*** Block opens ***
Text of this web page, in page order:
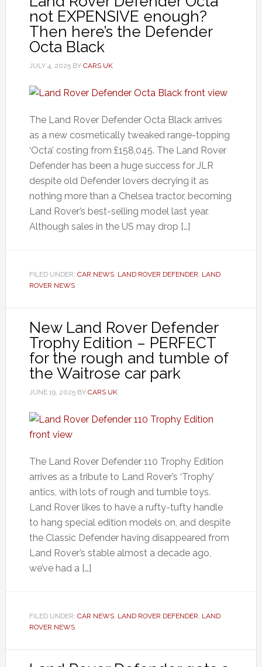
not EXPENSIVE enough?
Then here’s the Defender
Octa Black
JULY 4, 2025BY CARS UK
The Land Rover Defender Octa Black arrives
as a new cosmetically tweaked range-topping
‘Octa’ costing from £158,045. The Land Rover
Defender has been a huge success for JLR
despite old Defender lovers decrying it as
nothing more than a Chelsea tractor, becoming
Land Rover’s best-selling model last year.
Although sales in the US may drop […]
FILED UNDER: CAR NEWS, LAND ROVER DEFENDER, LAND
ROVER NEWS
New Land Rover Defender
Trophy Edition – PERFECT
for the rough and tumble of
the Waitrose car park
JUNE 19, 2025BY CARS UK
The Land Rover Defender 110 Trophy Edition
arrives as a tribute to Land Rover’s ‘Trophy’
antics, with lots of rough and tumble toys.
Land Rover likes to have a rufty-tufty handle
to hang special edition models on, and despite
the Classic Defender having disappeared from
Land Rover’s stable almost a decade ago,
we’ve had a […]
FILED UNDER: CAR NEWS, LAND ROVER DEFENDER, LAND
ROVER NEWS
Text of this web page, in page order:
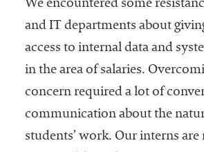
We encountered some
and IT departments about
access to internal data and
in the area of salaries.
concern required a lot of
communication about the
students’ work. Our interns are
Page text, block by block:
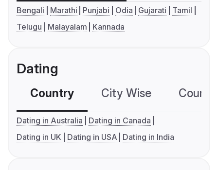
Bengali Marathi Punjabi Odia Gujarati
Tamil
Telugu
Malayalam Kannada
Dating
Country City Wise
Dating in Australia
Dating in Canada
Dating in UK
Dating in USA Dating in India
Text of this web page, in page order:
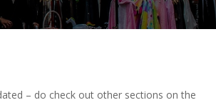
– do check out other sections on the
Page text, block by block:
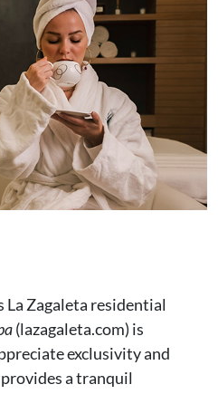
Zagaleta residential
(lazagaleta.com) is
exclusivity and
a tranquil
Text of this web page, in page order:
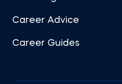
Career Advice
Career Guides
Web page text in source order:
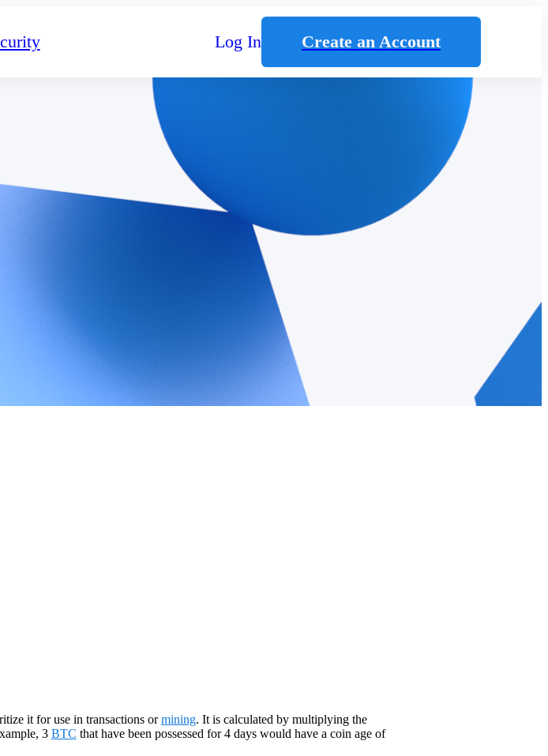
Log In Create an Account
it for use in transactions ormining. It is calculated by multiplying the
3 BTC that have been possessed for 4 days would have a coin age of
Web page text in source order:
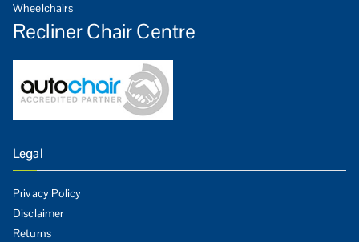
Wheelchairs
Recliner Chair Centre
Legal
Privacy Policy
Disclaimer
Returns
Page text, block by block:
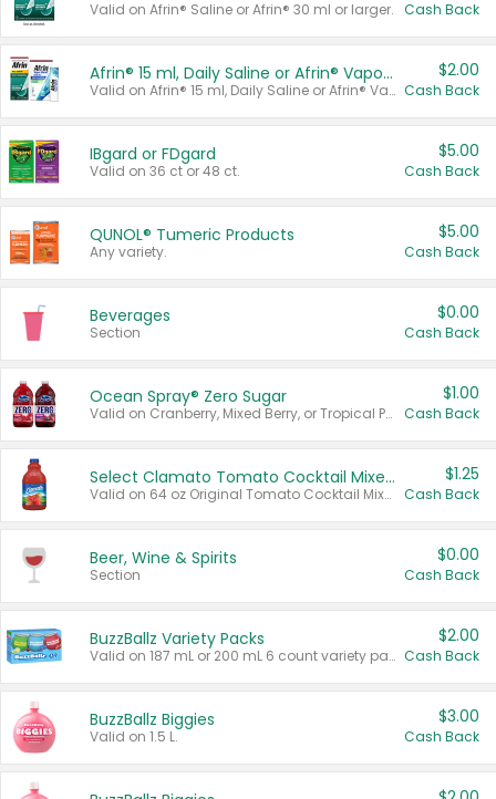
Valid on Afrin® Saline or Afrin® 30 ml or larger. Cash Back
Afrin® 15 ml, Daily Saline or Afrin® Vapor Burst™ Inhaler Sticks
Valid on Afrin® 15 ml, Daily Saline or Afrin® Vapor Burst™ Inhaler Sticks.
$2.00
Cash Back
IBgard or FDgard
Valid on 36 ct or 48 ct.
$5.00
Cash Back
QUNOL® Tumeric Products
Any variety.
$5.00
Cash Back
Beverages
Section
$0.00
Cash Back
Ocean Spray® Zero Sugar
Valid on Cranberry, Mixed Berry, or Tropical Punch Juice Drink, 64 oz.
$1.00
Cash Back
Select Clamato Tomato Cocktail Mixers
Valid on 64 oz Original Tomato Cocktail Mixer or Picante Tomato Cocktail Mixer.
$1.25
Cash Back
Beer, Wine & Spirits
Section
$0.00
Cash Back
BuzzBallz Variety Packs
Valid on 187 mL or 200 mL 6 count variety packs.
$2.00
Cash Back
BuzzBallz Biggies
Valid on 1.5 L.
$3.00
Cash Back
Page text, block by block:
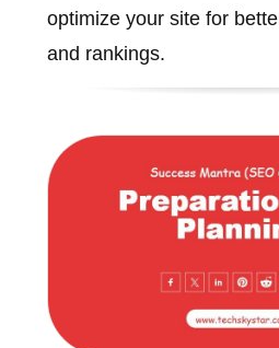
optimize your site for
and rankings.
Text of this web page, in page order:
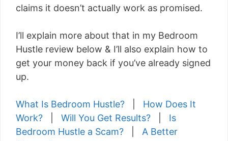
claims it doesn’t actually work as promised.
I’ll explain more about that in my Bedroom
Hustle review below & I’ll also explain how to
get your money back if you’ve already signed
up.
What Is Bedroom Hustle?
How Does It
Work?
Will You Get Results?
Is
Bedroom Hustle a Scam?
A Better
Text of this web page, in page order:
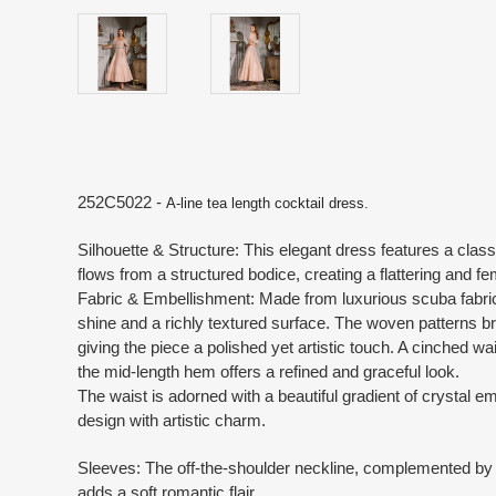
252C5022 - A-line tea length cocktail dress.
Silhouette & Structure: This elegant dress features a
flows from a structured bodice, creating a flattering and
Fabric & Embellishment: Made from luxurious scuba
shine and a richly textured surface. The woven patterns
giving the piece a polished yet artistic touch. A cinched
the mid-length hem offers a refined and graceful look.
The waist is adorned with a beautiful gradient of crystal
design with artistic charm.
Sleeves: The off-the-shoulder neckline, complemented
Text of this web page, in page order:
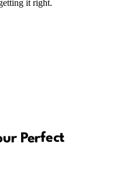
it right.
Perfect
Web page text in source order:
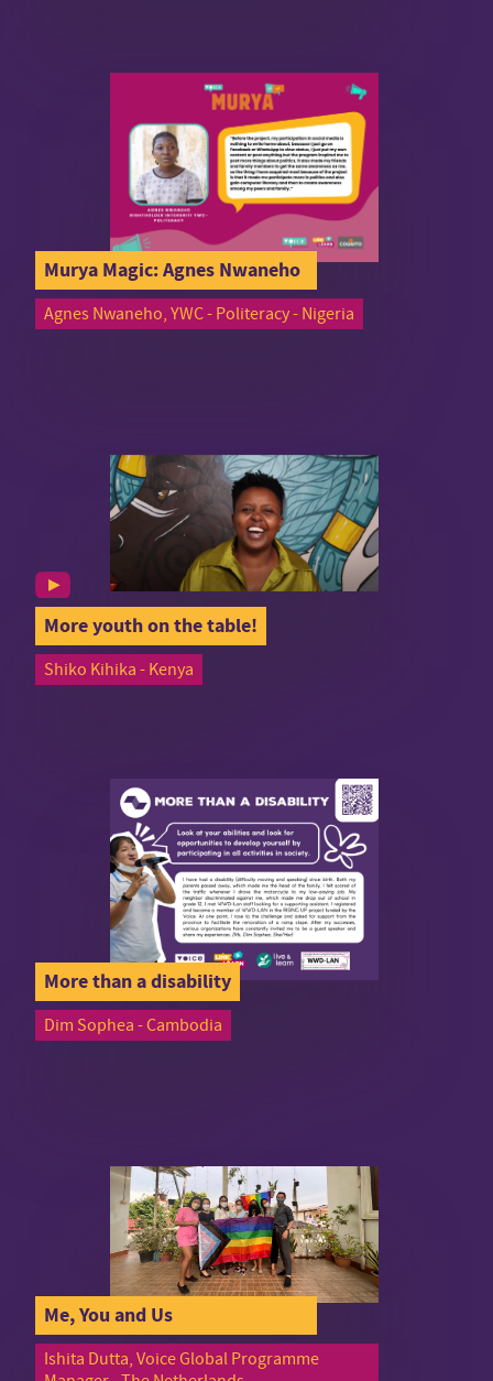
Murya Magic: Agnes Nwaneho
Agnes Nwaneho, YWC - Politeracy - Nigeria
More youth on the table!
Shiko Kihika - Kenya
More than a disability
Dim Sophea - Cambodia
Me, You and Us
Ishita Dutta, Voice Global Programme
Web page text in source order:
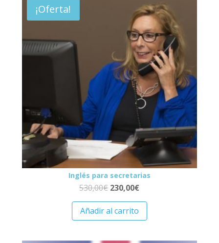
¡Oferta!
Inglés para secretarias
530,00€ 230,00€
Añadir al carrito
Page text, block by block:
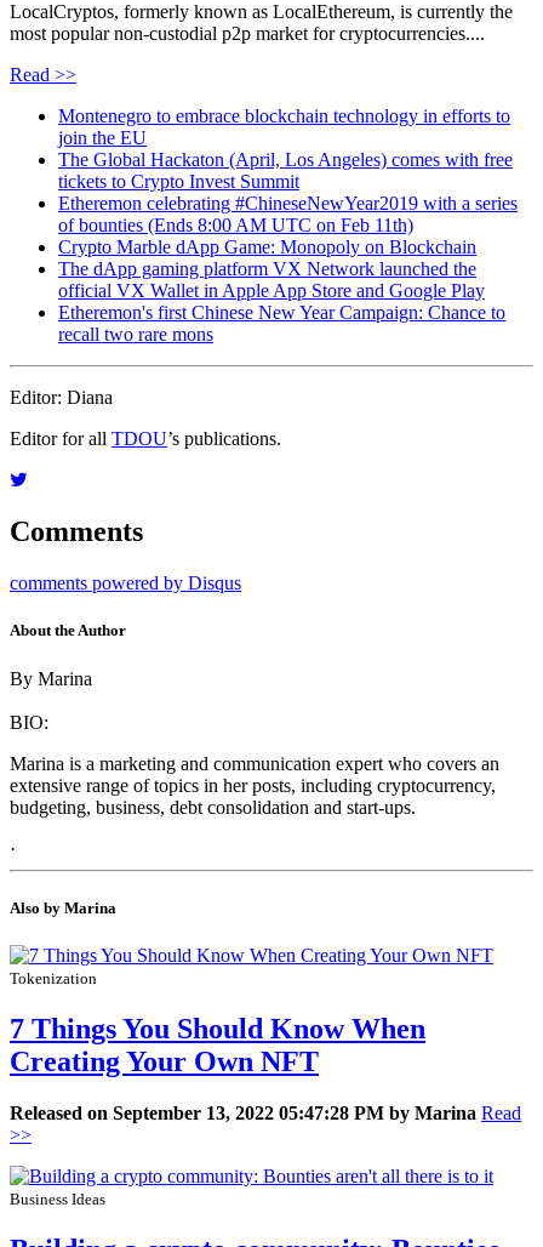
LocalCryptos, formerly known as LocalEthereum, is currently the
most popular non-custodial p2p market for cryptocurrencies....
Read >>
Montenegro to embrace blockchain technology in efforts to
join the EU
The Global Hackaton (April, Los Angeles) comes with free
tickets to Crypto Invest Summit
Etheremon celebrating #ChineseNewYear2019 with a series
of bounties (Ends 8:00 AM UTC on Feb 11th)
Crypto Marble dApp Game: Monopoly on Blockchain
The dApp gaming platform VX Network launched the
official VX Wallet in Apple App Store and Google Play
Etheremon's first Chinese New Year Campaign: Chance to
recall two rare mons
Editor: Diana
Editor for all TDOU’s publications.
Comments
comments powered by Disqus
About the Author
By Marina
BIO:
Marina is a marketing and communication expert who covers an
extensive range of topics in her posts, including cryptocurrency,
budgeting, business, debt consolidation and start-ups.
·
Also by Marina
Tokenization
7 Things You Should Know When
Creating Your Own NFT
Released on September 13, 2022 05:47:28 PM by Marina Read
>>
Business Ideas
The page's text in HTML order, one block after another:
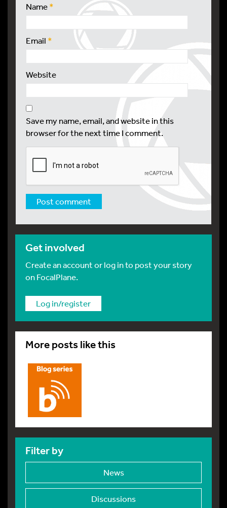
Name*
Email *
Website
Save my name, email, and website in this
browser for the next time I comment.
Get involved
Create an account or log in to post your story
on FocalPlane.
Log in/register
More posts like this
Filter by
News
Discussions
*** Block closes ***
To do: For this answer, return word for word the lines from the first line of the records through the line containing "despite old Defender lovers decrying it as". Omit the pictures.

Solution to the exercise:
Text of this web page, in page order:
not EXPENSIVE enough?
Then here’s the Defender
Octa Black
JULY 4, 2025BY CARS UK
The Land Rover Defender Octa Black arrives
as a new cosmetically tweaked range-topping
‘Octa’ costing from £158,045. The Land Rover
Defender has been a huge success for JLR
despite old Defender lovers decrying it as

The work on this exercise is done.